Exercise requirements:
For this exercise, repeat exactly the lines below starting at the line holding "EMPLEADOS (152, 17)" and ending at the line holding "veo su lógica", both included, with no extra lines and no pictures.

Source data:
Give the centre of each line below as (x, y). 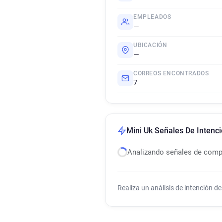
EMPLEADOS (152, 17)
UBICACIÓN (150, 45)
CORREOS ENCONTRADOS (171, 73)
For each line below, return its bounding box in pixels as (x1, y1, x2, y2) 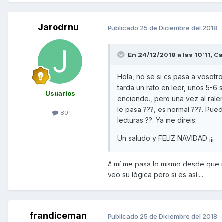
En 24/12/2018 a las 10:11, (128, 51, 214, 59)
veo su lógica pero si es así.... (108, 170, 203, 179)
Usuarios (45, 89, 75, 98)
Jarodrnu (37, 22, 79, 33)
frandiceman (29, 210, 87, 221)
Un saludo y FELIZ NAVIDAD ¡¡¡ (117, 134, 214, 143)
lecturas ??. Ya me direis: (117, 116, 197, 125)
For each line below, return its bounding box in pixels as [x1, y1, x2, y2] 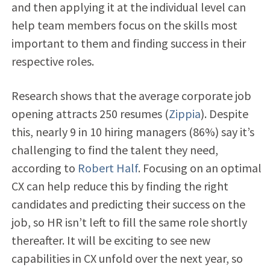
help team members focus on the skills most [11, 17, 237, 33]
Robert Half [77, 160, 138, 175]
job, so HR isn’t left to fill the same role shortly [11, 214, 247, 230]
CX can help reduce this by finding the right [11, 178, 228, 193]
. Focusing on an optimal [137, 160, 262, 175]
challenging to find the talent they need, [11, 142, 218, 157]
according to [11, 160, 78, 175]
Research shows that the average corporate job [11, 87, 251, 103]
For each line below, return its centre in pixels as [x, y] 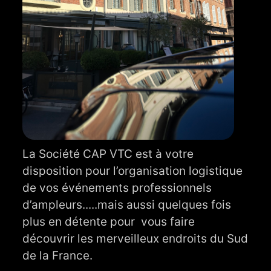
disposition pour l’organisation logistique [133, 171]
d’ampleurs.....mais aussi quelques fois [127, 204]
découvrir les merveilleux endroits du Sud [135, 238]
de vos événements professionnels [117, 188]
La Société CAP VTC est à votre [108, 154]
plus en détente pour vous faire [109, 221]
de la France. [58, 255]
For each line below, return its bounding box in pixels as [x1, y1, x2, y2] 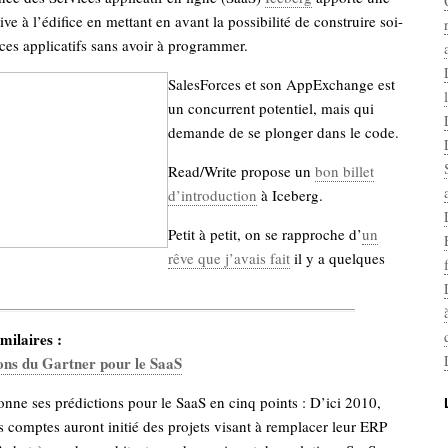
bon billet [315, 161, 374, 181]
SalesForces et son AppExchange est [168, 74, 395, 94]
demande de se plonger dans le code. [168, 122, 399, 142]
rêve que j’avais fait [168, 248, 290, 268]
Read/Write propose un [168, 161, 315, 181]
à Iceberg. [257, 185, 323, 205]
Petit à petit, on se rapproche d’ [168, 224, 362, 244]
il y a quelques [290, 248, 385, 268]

Task solution:
EMPLEADOS (152, 17)
UBICACIÓN (150, 45)
CORREOS ENCONTRADOS (171, 73)
For each line below, return its bounding box in pixels as (x1, y1, x2, y2) 
En 24/12/2018 a las 10:11, (128, 51, 214, 59)
veo su lógica pero si es así.... (108, 170, 203, 179)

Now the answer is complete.